Are you Kind, or Just Weak?

How to be kind without sacrificing self-respect

Joshua Press
6 min readMay 6, 2023
Photo by Ameer Basheer on Unsplash

In the shows and films we watch there is a common political situation where a benevolent leader must brutally and publicly punish a person for a crime, or lose their credibility and authority over their people.

The leader reluctantly carries out the brutal punishment, as not doing so entails significantly more risk. The leader, if they are to be successful, must maintain their image of dominance at the expense of some kindness, or the rule of law and respect for them as a leader will vanish.

While this may only be acting and writing, we can follow and understand the logic of the predicament easily.

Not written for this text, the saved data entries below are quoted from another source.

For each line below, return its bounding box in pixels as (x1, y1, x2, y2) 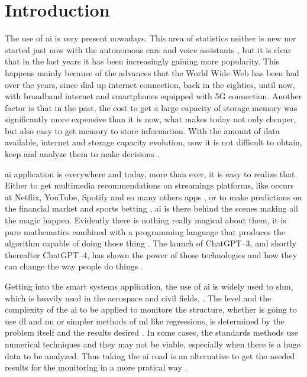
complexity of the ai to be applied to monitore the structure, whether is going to (5, 303, 297, 316)
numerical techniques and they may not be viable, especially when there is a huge (5, 337, 301, 350)
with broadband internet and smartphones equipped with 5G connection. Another (5, 90, 302, 102)
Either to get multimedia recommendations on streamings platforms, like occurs (5, 179, 294, 191)
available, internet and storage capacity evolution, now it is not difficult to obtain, (5, 136, 302, 148)
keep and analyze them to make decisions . (5, 148, 160, 160)
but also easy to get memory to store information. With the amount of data (5, 124, 280, 136)
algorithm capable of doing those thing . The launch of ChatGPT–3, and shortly (5, 237, 296, 249)

Machiavelli once advised that in a situation where it is not possible to be both feared and loved, it is better to be feared, because love alone is not reliable enough for a people to be disciplined.

“Love endures by a bond which men, being scoundrels, may break whenever it serves their advantage to do so; but fear is supported by the dread of pain, which is ever present.”

— Niccolò Machiavelli

Sometimes a level of kindness must be sacrificed in order to command respect. Fortunately for us, brutal punishments are not required to navigate our social interactions, but we must develop internal strength to maintain our boundaries and esteem.

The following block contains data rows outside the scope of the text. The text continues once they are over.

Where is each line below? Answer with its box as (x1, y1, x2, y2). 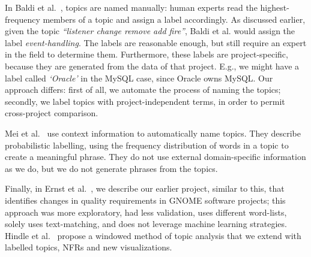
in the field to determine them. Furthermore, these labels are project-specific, (5, 48, 288, 61)
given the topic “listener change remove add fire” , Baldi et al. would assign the (5, 25, 295, 37)
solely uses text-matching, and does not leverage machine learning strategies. (5, 217, 287, 230)
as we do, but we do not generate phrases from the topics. (5, 162, 218, 174)
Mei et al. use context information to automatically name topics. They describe (5, 126, 301, 139)
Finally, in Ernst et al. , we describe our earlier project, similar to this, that (5, 182, 285, 195)
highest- (260, 1, 289, 13)
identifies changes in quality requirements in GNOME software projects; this (5, 193, 286, 206)

In the following, I will explain why strength is necessary, and how we can be kind while maintaining respect from others.

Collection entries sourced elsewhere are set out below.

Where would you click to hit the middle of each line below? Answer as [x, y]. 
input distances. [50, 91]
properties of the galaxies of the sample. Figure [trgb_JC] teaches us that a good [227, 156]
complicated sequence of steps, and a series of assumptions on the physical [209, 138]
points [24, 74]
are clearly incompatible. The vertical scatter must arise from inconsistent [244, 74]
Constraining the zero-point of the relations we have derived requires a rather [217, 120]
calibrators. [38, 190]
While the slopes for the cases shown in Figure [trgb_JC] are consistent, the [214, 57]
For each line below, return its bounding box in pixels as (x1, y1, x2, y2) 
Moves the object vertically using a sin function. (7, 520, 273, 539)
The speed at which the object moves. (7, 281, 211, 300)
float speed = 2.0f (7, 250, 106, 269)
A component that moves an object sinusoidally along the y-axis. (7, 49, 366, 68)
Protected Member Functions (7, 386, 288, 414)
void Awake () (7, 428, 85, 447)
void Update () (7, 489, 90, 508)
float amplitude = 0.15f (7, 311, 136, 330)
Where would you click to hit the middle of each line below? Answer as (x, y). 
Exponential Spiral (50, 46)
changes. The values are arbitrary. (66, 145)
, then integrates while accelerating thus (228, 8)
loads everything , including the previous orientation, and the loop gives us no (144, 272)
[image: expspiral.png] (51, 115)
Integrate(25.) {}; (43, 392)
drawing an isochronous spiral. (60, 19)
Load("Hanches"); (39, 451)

Others will exploit you if you are kind, but weak

At the everyday interpersonal level, there is a constant tension via a social interplay of power dynamics. Kindness is not always automatically seen as a virtue. It can serve to reveal a person’s submissiveness and vulnerability — their weakness.

When this weakness is revealed, some see an opportunity to feel superior or to dominate the one that is kind. Why? Because to feel dominant is seductive. It is to feel powerful, and that gives one an irresistible sense of superiority and status.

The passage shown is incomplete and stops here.